See also A Home Liturgy for Holy Week

The Garment of Suffering
This family-centred community-building inter-generational parish ritual for Lent and Easter was forwarded by Clara Donnelly, Coordinator of Marriage and Family Life Ministry in the Diocese of Shrewsbury. Contact Clara for more details about its practical implications. This is the explanation inserted into a parish bulletin before Lent begins.

THE GARMENT OF SUFFERING
Each one of us has some amount of suffering or hurt in our life, sometimes dating from our past. The Garment of Suffering symbolises the hurt that is contained in our lives and community.

During Lent we ask that you bring to the Church a piece of cloth (any colour) about four to six inches square and leave it in the basket.

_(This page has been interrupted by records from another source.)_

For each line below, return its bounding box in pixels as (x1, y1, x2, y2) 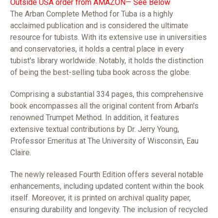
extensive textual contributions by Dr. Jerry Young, (10, 125, 179, 134)
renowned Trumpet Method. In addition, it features (10, 113, 179, 123)
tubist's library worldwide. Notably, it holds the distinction (10, 56, 203, 66)
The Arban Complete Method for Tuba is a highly (10, 9, 173, 19)
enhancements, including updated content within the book (10, 182, 204, 191)
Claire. (10, 148, 31, 158)
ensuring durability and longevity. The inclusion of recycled (10, 205, 208, 215)
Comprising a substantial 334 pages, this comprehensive (10, 90, 203, 99)
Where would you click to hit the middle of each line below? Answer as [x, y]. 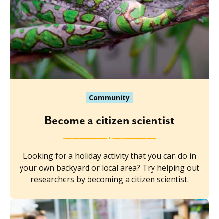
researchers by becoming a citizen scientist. [109, 179]
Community [109, 97]
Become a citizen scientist [109, 120]
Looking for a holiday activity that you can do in [109, 156]
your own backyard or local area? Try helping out [109, 167]
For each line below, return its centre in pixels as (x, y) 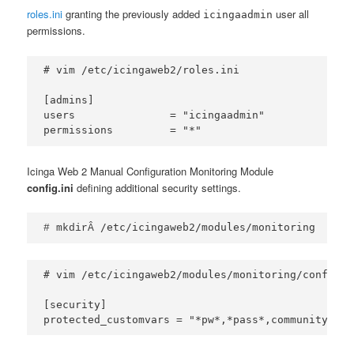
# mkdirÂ (72, 228)
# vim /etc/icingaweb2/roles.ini (142, 70)
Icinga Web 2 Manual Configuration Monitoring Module (151, 171)
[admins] (69, 100)
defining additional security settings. (158, 188)
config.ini (51, 188)
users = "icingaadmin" (154, 115)
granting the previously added (133, 14)
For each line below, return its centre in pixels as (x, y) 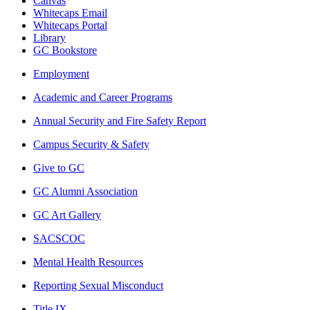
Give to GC (59, 167)
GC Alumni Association (85, 191)
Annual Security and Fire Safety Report (120, 120)
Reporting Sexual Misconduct (98, 285)
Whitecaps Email (70, 12)
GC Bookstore (65, 50)
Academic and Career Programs (103, 97)
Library (49, 37)
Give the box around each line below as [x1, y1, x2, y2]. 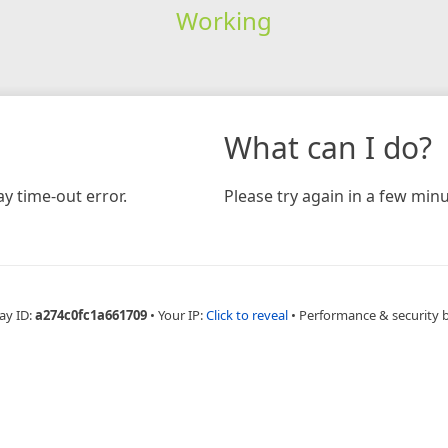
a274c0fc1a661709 [35, 305, 147, 324]
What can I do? [224, 126, 432, 168]
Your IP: [158, 305, 206, 324]
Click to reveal [206, 305, 288, 324]
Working [175, 3, 272, 37]
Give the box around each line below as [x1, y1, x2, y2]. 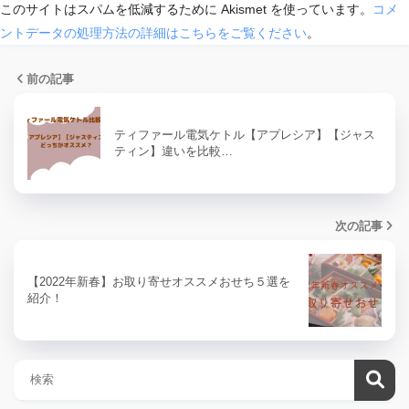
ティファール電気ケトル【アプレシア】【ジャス [114, 127, 375, 142]
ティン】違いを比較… [114, 143, 233, 158]
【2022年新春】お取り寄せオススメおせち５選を [27, 274, 290, 288]
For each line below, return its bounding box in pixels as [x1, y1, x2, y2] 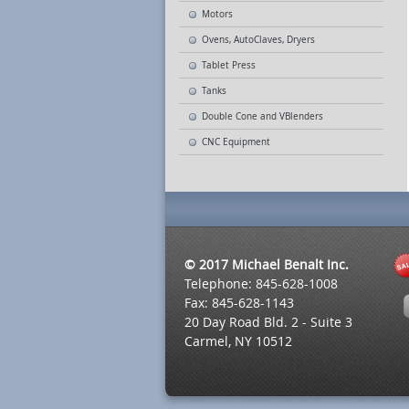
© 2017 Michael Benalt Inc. [184, 256, 349, 273]
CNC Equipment [202, 136, 270, 148]
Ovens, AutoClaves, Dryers [202, 34, 315, 46]
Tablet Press [202, 59, 256, 71]
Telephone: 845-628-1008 [184, 275, 338, 292]
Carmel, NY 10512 [184, 332, 292, 350]
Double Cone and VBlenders [202, 110, 323, 122]
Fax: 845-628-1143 [184, 294, 294, 311]
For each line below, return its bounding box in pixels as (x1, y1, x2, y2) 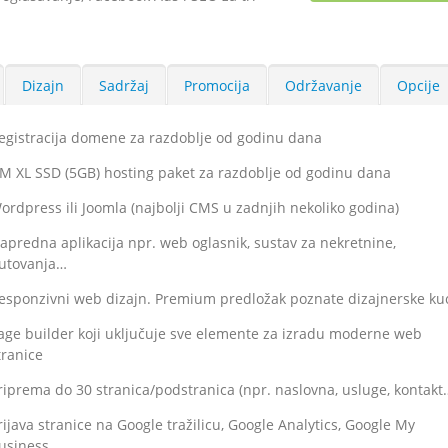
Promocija (184, 76, 250, 95)
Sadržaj (99, 76, 149, 95)
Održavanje (285, 76, 362, 95)
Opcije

Your piece of cloth can represent the pain, grief or hurt in your life. It may be associated with:

  • Grief at death and separation;
  • Pain of living with an alcoholic partner, parent or child;
  • The pain of sickness;
  • The pain of being misunderstood;
  • The pain of failure, etc.

During Holy Week the cloths will be collected and sewn together into one complete garment. On Good Friday after the Veneration of the Cross the garment will be draped over the Cross and left there throughout Easter. At Pentecost the garment will be removed and burnt.

During Lent and Easter we will pray to be healed.

What is unique about this ritual is that you will be able to recognise your own piece of cloth, your own grief and suffering and yet understand that so many others share similar worries.

Please feel free at any time during the coming weeks to place a piece of
cloth in the basket.

Source: Parish of St Oliver Plunkett, Shaws Road, Belfast 11, N. Ireland.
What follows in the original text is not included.